O barulho da chuva some, mas um ruído estático continua no ar. Abro a janela e constato que o som vem do estádio ao fundo da minha paisagem urbana enevoada. O Paraná Clube é uma espécie de time de futebol, com a diferença que desperta mais compaixão do que rivalidade nos adversários. Um adorável azarão, assim parece. De maneira que toda e qualquer festa maior que a sua outrora pífia e agora em ascendente explosão demográfica torcida faz arranca elogios nas redes sociais pelo que há de belo no esporte. Não sei o que é, mas tenho certeza que não é a aglomeração de bêbados gritando para a grama. Deve ser, sei lá, isso de ir a um estádio e não matar ninguém.
Abro a janela do quarto para me debruçar e fico ouvindo ao longe o som de televisão fora do ar que dez mil vozes desconexas fazem quando amplificadas por uma concha acústica de paredões de arquibancada. A chuva está um pouco fina, só o suficiente para molhar de leve a testa, e o ar fresco da noite cura as feridas pulmonares causadas pelo bafo quente da tarde, que ao longo do dia agrediu toda essa gente desacostumada a viver fora do gelo. Os holofotes parecem querer iluminar a cidade inteira, o deserto negro resistindo à base de insuficientes postes de halogênio. Iluminam as cores vibrantes do estádio, vermelho e azul. A massa cinza do lado de dentro, imagino, são as pessoas que, assim como suas vozes, parecem amorfas e unificadas num único horror.
Eu assisto em silêncio. Sinto uma doce melancolia em me ausentar desse evento de multidões. Gosto da minha masmorra do vigésimo andar. Eles estão lá, e eu estou aqui.
Abro a janela do quarto para me debruçar e fico ouvindo ao longe o som de televisão fora do ar que dez mil vozes desconexas fazem quando amplificadas por uma concha acústica de paredões de arquibancada.

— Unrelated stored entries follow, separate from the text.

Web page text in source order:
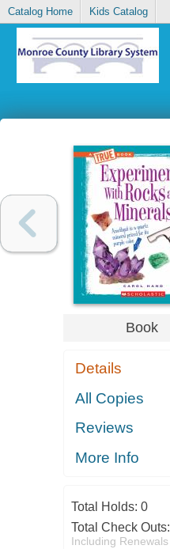
Catalog Home Kids Catalog
Book
Details
All Copies
Reviews
More Info
Total Holds: 0
Total Check Outs:
Including Renewals
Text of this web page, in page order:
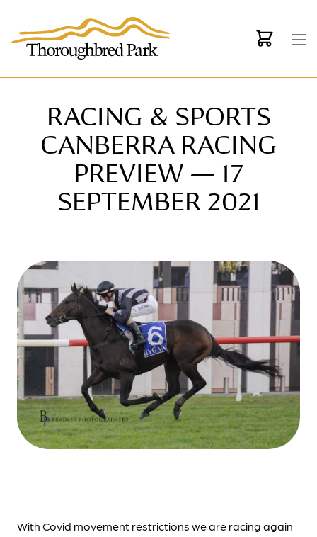
RACING & SPORTS
CANBERRA RACING
PREVIEW — 17
SEPTEMBER 2021
With Covid movement restrictions we are racing again
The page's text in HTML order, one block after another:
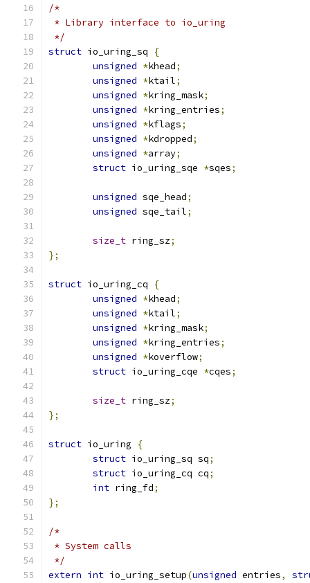
/*
* Library interface to io_uring
*/
struct io_uring_sq
{
unsigned *khead;
unsigned *ktail;
unsigned *kring_mask;
unsigned *kring_entries;
unsigned *kflags;
unsigned *kdropped;
unsigned *array;
struct io_uring_sqe *sqes;
unsigned sqe_head;
unsigned sqe_tail;
size_t ring_sz;
};
struct io_uring_cq
{
unsigned *khead;
unsigned *ktail;
unsigned *kring_mask;
unsigned *kring_entries;
unsigned *koverflow;
struct io_uring_cqe *cqes;
size_t ring_sz;
};
struct io_uring
{
struct io_uring_sq sq;
struct io_uring_cq cq;
int ring_fd;
};
/*
* System calls
*/
extern int io_uring_setup(unsigned entries,
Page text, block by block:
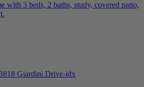
with 3 beds, 2 baths, study, covered patio,
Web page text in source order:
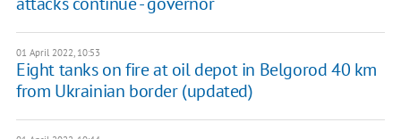
01 April 2022, 10:53
Eight tanks on fire at oil depot in Belgorod 40 km
from Ukrainian border (updated)
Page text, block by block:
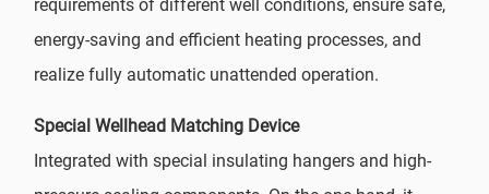
requirements of different well conditions, ensure safe,
energy-saving and efficient heating processes, and
realize fully automatic unattended operation.
Special Wellhead Matching Device
Integrated with special insulating hangers and high-
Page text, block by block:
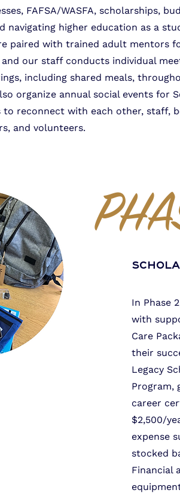
FAFSA/WASFA, scholarships,
navigating higher education as a
paired with trained adult mentors
our staff conducts individual
including shared meals,
organize annual social events for
to reconnect with each other, staff,
and volunteers.
In Phase
with
Care
their
Legacy
Program,
career
$2,500/
expense
stocked
Financial
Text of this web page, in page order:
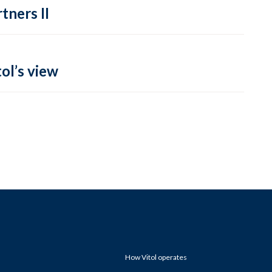
II
view
How Vitol operates
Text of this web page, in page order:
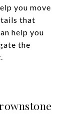
you move
that
help you
the
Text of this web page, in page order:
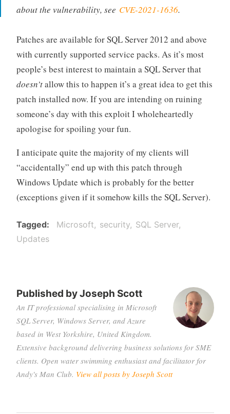
about the vulnerability, see CVE-2021-1636.
Patches are available for SQL Server 2012 and above
with currently supported service packs. As it’s most
people’s best interest to maintain a SQL Server that
doesn’tallow this to happen it’s a great idea to get this
patch installed now. If you are intending on ruining
someone’s day with this exploit I wholeheartedly
apologise for spoiling your fun.
I anticipate quite the majority of my clients will
“accidentally” end up with this patch through
Windows Update which is probably for the better
(exceptions given if it somehow kills the SQL Server).
Tagged Microsoft security
SQL Server
Updates
Published byJoseph Scott
An IT professional specialising in Microsoft
SQL Server, Windows Server, and Azure
based in West Yorkshire, United Kingdom.
Extensive background delivering business solutions for SME
clients. Open water swimming enthusiast and facilitator for
Andy's Man Club. View all posts by Joseph Scott
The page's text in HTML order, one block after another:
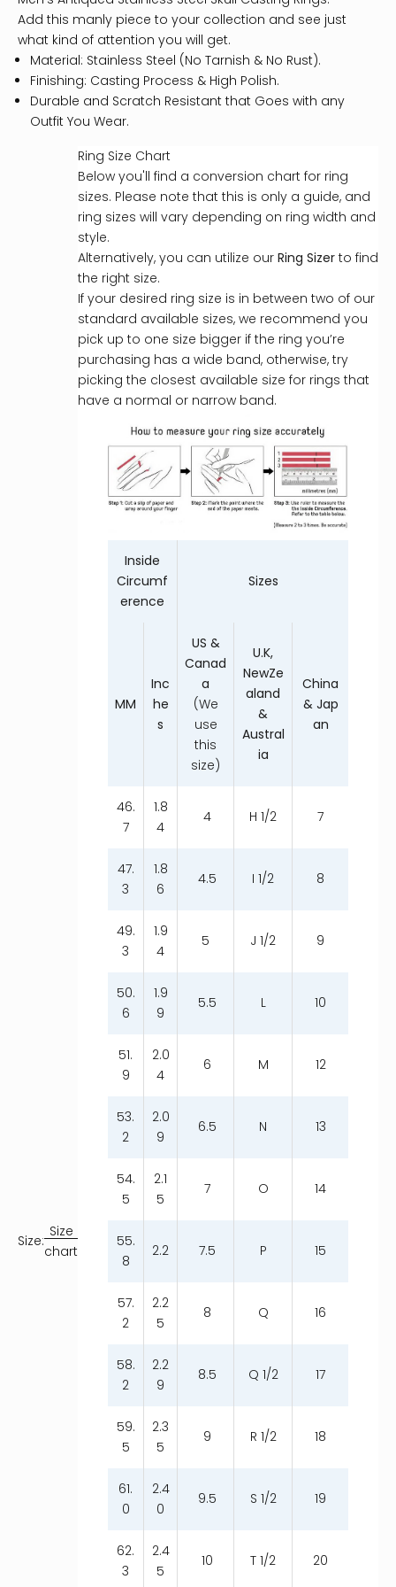
Add this manly piece to your collection and see just
what kind of attention you will get.
Material: Stainless Steel (No Tarnish & No Rust).
Finishing: Casting Process & High Polish.
Durable and Scratch Resistant that Goes with any
Outfit You Wear.
Size:
Size
chart
Ring Size Chart
Below you'll find a conversion chart for ring
sizes. Please note that this is only a guide, and
ring sizes will vary depending on ring width and
style.
Alternatively, you can utilize our Ring Sizer to find
the right size.
If your desired ring size is in between two of our
standard available sizes, we recommend you
pick up to one size bigger if the ring you’re
purchasing has a wide band, otherwise, try
picking the closest available size for rings that
have a normal or narrow band.
Inside
Circumf
erence
Sizes
MM
Inc
he
s
US &
Canad
a
(We
use
this
size)
U.K,
NewZe
aland
&
Austral
ia
China
& Jap
an
46.
7
1.8
4
4 H 1/2 7
47.
3
1.8
6
4.5 I 1/2 8
49.
3
1.9
4
5 J 1/2 9
50.
6
1.9
9
5.5 L 10
51.
9
2.0
4
6 M 12
53.
2
2.0
9
6.5 N 13
54.
5
2.1
5
7 O 14
55.
8
2.2 7.5 P 15
57.
2
2.2
5
8 Q 16
58.
2
2.2
9
8.5 Q 1/2 17
59.
5
2.3
5
9 R 1/2 18
61.
0
2.4
0
9.5 S 1/2 19
62.
3
2.4
5
10 T 1/2 20
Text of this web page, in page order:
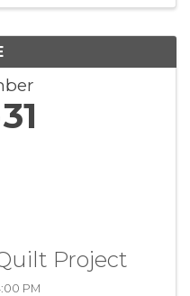
31
Project
PM
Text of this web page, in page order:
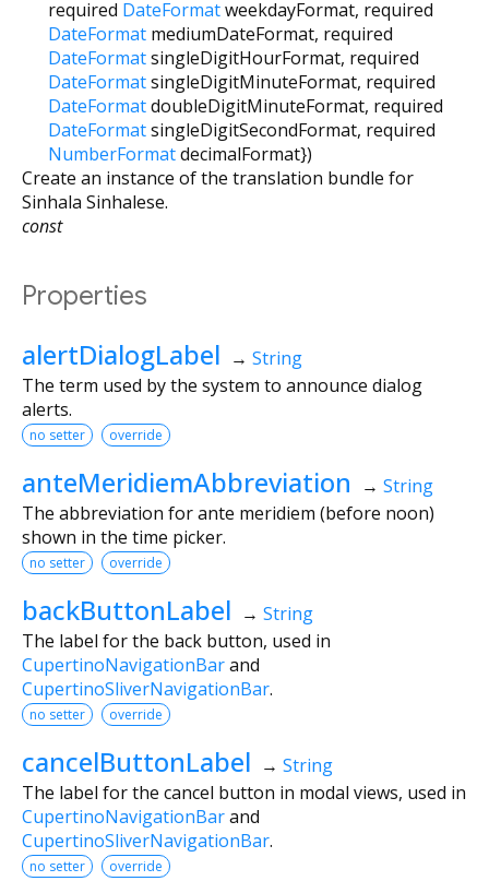
required DateFormatweekdayFormat, required
DateFormat mediumDateFormat, required
DateFormatsingleDigitHourFormat, required
DateFormatsingleDigitMinuteFormat, required
DateFormatdoubleDigitMinuteFormat, required
DateFormatsingleDigitSecondFormat, required
NumberFormatdecimalFormat})
Create an instance of the translation bundle for
Sinhala Sinhalese.
const
Properties
alertDialogLabel → String
The term used by the system to announce dialog
alerts.
no setter override
anteMeridiemAbbreviation → String
The abbreviation for ante meridiem (before noon)
shown in the time picker.
no setter override
backButtonLabel → String
The label for the back button, used in
CupertinoNavigationBarand
CupertinoSliverNavigationBar.
no setter override
cancelButtonLabel → String
The label for the cancel button in modal views, used in
CupertinoNavigationBarand
CupertinoSliverNavigationBar.
no setter override
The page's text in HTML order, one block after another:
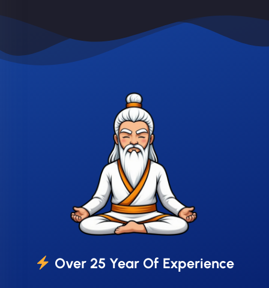
Over 25 Year Of Experience
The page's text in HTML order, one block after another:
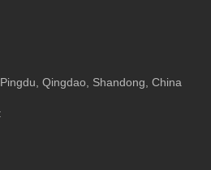
Qingdao, Shandong, China
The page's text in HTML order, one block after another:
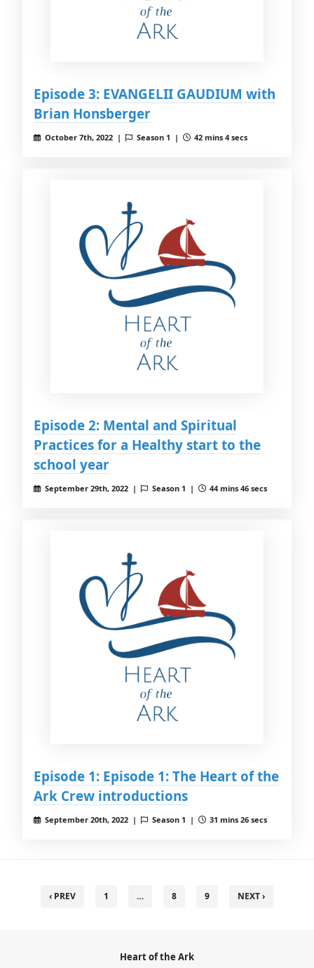
Episode 3: EVANGELII GAUDIUM with
Brian Honsberger
October 7th, 2022 | Season 1 | 42 mins 4 secs
Episode 2: Mental and Spiritual
Practices for a Healthy start to the
school year
September 29th, 2022 | Season 1 | 44 mins 46 secs
Episode 1: Episode 1: The Heart of the
Ark Crew introductions
September 20th, 2022 | Season 1 | 31 mins 26 secs
‹ PREV 1 … 8 9 NEXT ›
Heart of the Ark
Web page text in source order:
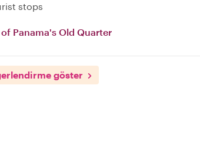
stops
Panama's Old Quarter
göster
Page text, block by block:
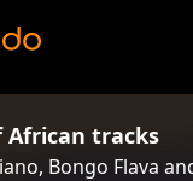
African tracks
Bongo Flava
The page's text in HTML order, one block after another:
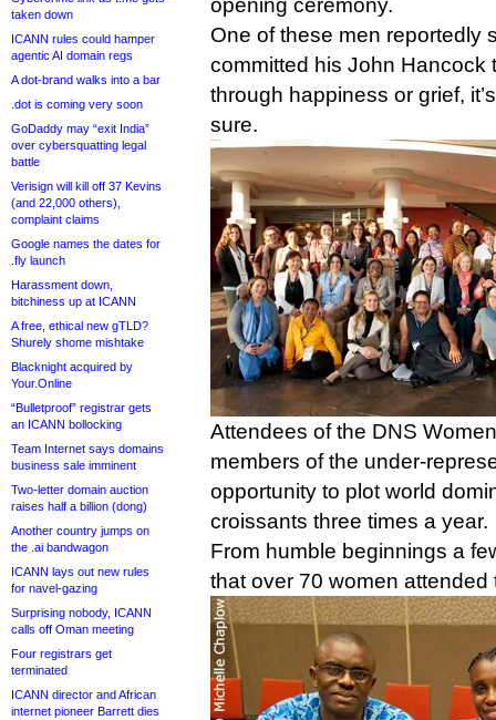
taken down
ICANN rules could hamper
agentic AI domain regs
A dot-brand walks into a bar
.dot is coming very soon
GoDaddy may “exit India”
over cybersquatting legal
battle
Verisign will kill off 37 Kevins
(and 22,000 others),
complaint claims
Google names the dates for
.fly launch
Harassment down,
bitchiness up at ICANN
A free, ethical new gTLD?
Shurely shome mishtake
Blacknight acquired by
Your.Online
“Bulletproof” registrar gets
an ICANN bollocking
Team Internet says domains
business sale imminent
Two-letter domain auction
raises half a billion (dong)
Another country jumps on
the .ai bandwagon
ICANN lays out new rules
for navel-gazing
Surprising nobody, ICANN
calls off Oman meeting
Four registrars get
terminated
ICANN director and African
internet pioneer Barrett dies
opening ceremony.
One of these men reportedly
committed his John Hancock
through happiness or grief,
sure.
Attendees of the DNS
members of the under-
opportunity to plot world
croissants three times a year.
From humble beginnings a
that over 70 women

Percebo que falhei em ser um sujeito das massas. Não consigo compartilhar dos gostos que aglomeram as multidões em praças públicas, estádios, sambódromos e boates, ou mesmo aquelas que arrebanham no corpo a corpo, cada uma em sua casa assistindo à mesma tela. Sequer tenho uma turma de amigos que me convide para tomar um trago na calçada ou coisa que o valha. Curitiba me ensinou a ser sozinho ao mesmo tempo em que me mostrou que ninguém pode ser uma ilha. Não reclamo, a solidão me faz bem, constato, enquanto mais uma vez me dou conta de não participar da balbúrdia que acontece há poucos metros da minha casa. Os gritos explodem. Talvez alguém tenha feito um gol, ou chegado perto disso. Não sei. Fecho a janela e volto minha atenção, mais uma vez, para dentro.